Getting to Know Generative AI 

By Zi Yuan Wong on August 14, 2024

The tried-and-true ‘modern’ method whenever users encounter a specific problem used to be searching or ‘Googling’ for answers online, hopefully finding one that is properly explained by a subject matter expert. Nowadays, the go-to method of locating solutions would be to ask ChatGPT or other AI chatbots for answers. It seemed interesting and kind of strange after thinking about it that generative AI has become deeply ingrained in our lives seemingly overnight, when our knowledge about them seemed nonexistent not too long ago. So, what exactly is Generative AI and what is the reason for its current popularity?  

Generative Artificial Intelligence (AI) defines the creation of new content like images, music, and videos through utilizing AI, typically after accepting user prompts. The AI models have been trained to learn complex subject matters like verbal languages, art, and biology, which are then used to form answers to solve problems. In recent times, there has been a boom of generative AI news since the launch of large language models like GPT-4 and a survey has shown that adoption of AI has more than doubled since 2017. ChatGPT is one of the many applications of generative AI that uses trained large language models (LLMs) to generate new answers for its users. These models are the cornerstone of generative AI where they are trained to recognize patterns through vast amounts of information which are then used to generate new content based on their trained knowledge. 

The following are some interfaces of generative AI that have generated answers or new content for their users based on their language models. 

Types of GenAI Interfaces 

1. DALL-E 

The DALL-E interface is an AI image generator first released in 2021 by OpenAI and was named after artist Salvador Dali and lovable robot Wall-E. The interface works by generating images from multiple user prompts using models trained on a large dataset of images with their associated descriptions. DALL-E has seen applications like visual aids for education, initial artwork drafts for designers, and marketing ad campaigns. 

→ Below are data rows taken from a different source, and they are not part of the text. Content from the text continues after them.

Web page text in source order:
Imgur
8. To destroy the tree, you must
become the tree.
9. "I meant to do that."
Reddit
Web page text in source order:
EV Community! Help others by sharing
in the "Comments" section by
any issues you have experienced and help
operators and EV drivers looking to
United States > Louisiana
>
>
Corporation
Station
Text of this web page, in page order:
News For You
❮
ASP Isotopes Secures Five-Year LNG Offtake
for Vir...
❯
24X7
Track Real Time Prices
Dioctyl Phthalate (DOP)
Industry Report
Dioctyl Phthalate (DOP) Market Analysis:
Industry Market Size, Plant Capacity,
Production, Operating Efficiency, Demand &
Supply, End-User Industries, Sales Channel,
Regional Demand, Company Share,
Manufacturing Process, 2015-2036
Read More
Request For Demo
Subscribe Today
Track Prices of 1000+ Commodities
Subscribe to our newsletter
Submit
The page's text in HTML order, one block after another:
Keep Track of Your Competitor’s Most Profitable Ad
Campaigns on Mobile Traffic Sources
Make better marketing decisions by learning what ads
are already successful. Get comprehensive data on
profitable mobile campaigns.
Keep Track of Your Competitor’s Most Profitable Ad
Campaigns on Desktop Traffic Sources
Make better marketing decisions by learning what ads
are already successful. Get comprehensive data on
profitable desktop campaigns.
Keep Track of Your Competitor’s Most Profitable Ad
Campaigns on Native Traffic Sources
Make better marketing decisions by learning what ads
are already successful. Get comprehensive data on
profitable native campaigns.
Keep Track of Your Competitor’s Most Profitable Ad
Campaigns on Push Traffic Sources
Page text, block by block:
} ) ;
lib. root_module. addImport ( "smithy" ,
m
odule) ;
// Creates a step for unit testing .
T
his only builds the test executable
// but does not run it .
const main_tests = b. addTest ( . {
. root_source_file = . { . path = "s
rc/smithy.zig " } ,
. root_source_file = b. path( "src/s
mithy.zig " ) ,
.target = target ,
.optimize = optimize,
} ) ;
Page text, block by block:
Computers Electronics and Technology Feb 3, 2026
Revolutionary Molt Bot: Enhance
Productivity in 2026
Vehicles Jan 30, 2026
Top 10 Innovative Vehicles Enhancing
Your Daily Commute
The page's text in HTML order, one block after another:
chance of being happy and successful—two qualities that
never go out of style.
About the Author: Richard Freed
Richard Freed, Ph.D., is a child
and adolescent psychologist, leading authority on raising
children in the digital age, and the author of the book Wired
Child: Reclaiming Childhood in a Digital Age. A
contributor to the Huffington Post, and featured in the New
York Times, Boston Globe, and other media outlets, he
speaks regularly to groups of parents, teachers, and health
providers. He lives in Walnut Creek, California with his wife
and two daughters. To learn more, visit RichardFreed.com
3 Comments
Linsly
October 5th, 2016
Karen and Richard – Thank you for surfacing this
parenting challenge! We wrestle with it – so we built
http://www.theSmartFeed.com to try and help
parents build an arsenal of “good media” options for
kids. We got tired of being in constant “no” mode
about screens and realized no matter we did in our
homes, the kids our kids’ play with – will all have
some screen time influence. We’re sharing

DALL-E 3 is the latest release and compared to its previous release DALL-E 2, the image quality is superior and could replicate specific artistic styles. It can only be accessed through ChatGPT if the user is a ChatGPT Plus subscriber, which costs $20 per month. 

2. ChatGPT 

OpenAI’s claim to fame, ChatGPT, is a chatbot interface that interacts with its users in a conversational tone through a dialogue format, which allows the model to answer any follow-up questions or admit potential mistakes. It was first released in 2022 by OpenAI and uses the GPT-3 large language model (LLM) as a foundation. GPT-4 was released in 2023 which surpasses GPT-3.5 with its more advanced reasoning capabilities and eliminating potential hallucinations, or inaccurate results generated by AI models due to insufficient training, incorrect assumptions being made, or biases in training data.  

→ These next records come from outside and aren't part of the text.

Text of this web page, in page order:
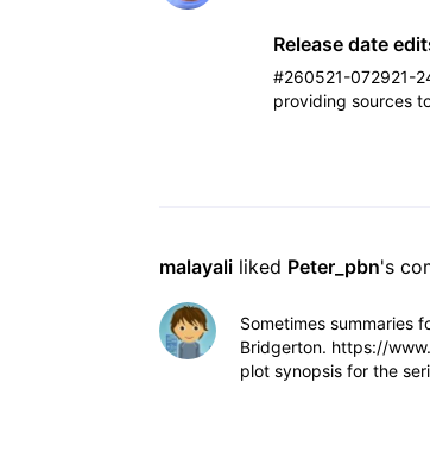
Release date
#260521-072921-
providing sources
malayali liked Peter_pbn's
Sometimes summaries
Bridgerton. https://
plot synopsis for the
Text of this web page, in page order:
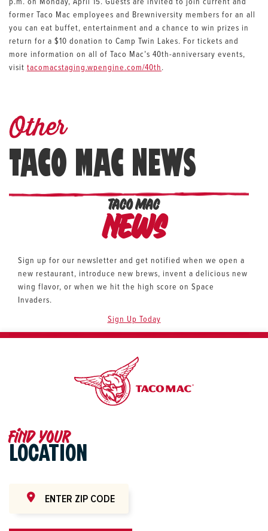
former Taco Mac employees and Brewniversity members for an all
you can eat buffet, entertainment and a chance to win prizes in
return for a $10 donation to Camp Twin Lakes. For tickets and
more information on all of Taco Mac’s 40th-anniversary events,
visit tacomacstaging.wpengine.com/40th.
Other
TACO MAC NEWS
TACO MAC
News
Sign up for our newsletter and get notified when we open a
new restaurant, introduce new brews, invent a delicious new
wing flavor, or when we hit the high score on Space
Invaders.
Sign Up Today
Find your
LOCATION
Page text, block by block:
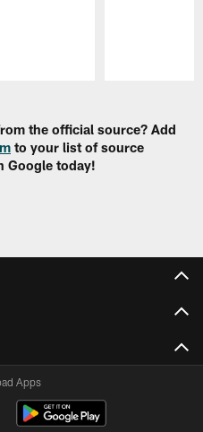
the official source? Add
to your list of source
Google today!
Apps
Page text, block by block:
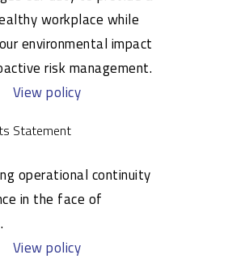
workplace while
environmental impact
risk management.
View policy
Statement
operational continuity
in the face of
View policy
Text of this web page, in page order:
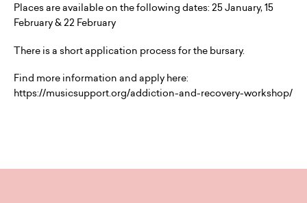
Places are available on the following dates: 25 January, 15
February & 22 February
There is a short application process for the bursary.
Find more information and apply here:
https://musicsupport.org/addiction-and-recovery-workshop/
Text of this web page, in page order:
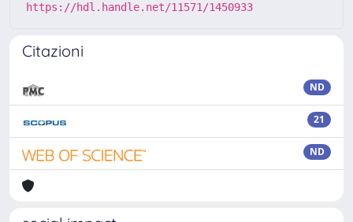
https://hdl.handle.net/11571/1450933
Citazioni
ND
21
ND
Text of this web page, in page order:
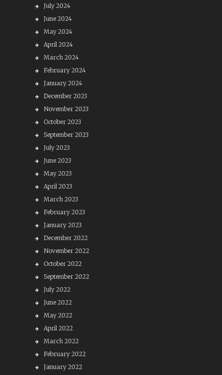
July 2024
June 2024
May 2024
April 2024
March 2024
February 2024
January 2024
December 2023
November 2023
October 2023
September 2023
July 2023
June 2023
May 2023
April 2023
March 2023
February 2023
January 2023
December 2022
November 2022
October 2022
September 2022
July 2022
June 2022
May 2022
April 2022
March 2022
February 2022
January 2022

ChatGPT is available to be used by anyone, but additional functionalities and up-to-date information are included in the ChatGPT Plus subscription which is $20 per month as mentioned above. In addition, the popularity of ChatGPT since its initial release prompted additional investments by Microsoft, which bodes well for the future of OpenAI.  

3. Gemini (Formerly Bard) 

Gemini is Google’s answer to OpenAI’s ChatGPT, where it utilizes its family of trained LaMDA large language models to answer user queries in the form of a public-facing chatbot. It was released in 2023 as Bard before being rebranded into its current name the following year. Unlike ChatGPT, Gemini obtains its information in real-time through Google searches and provides the sources in for its information when prompted. Gemini can either be accessed either through its website or other products within its ecosystem like its electronic devices, or the mobile app. 

A version with additional functionalities like additional storage and ability to upload documents, Gemini Advanced, can be accessed with a subscription of $20 per month. A new version of Gemini built on Google’s PaLM (Pathways Language Model) 2 is released, after the botched launch and lukewarm response of Gemini which also saw Google’s stock prices dip. After its latest release, only time will tell whether it will be received warmly by its users and reach the same heights as ChatGPT in terms of popularity.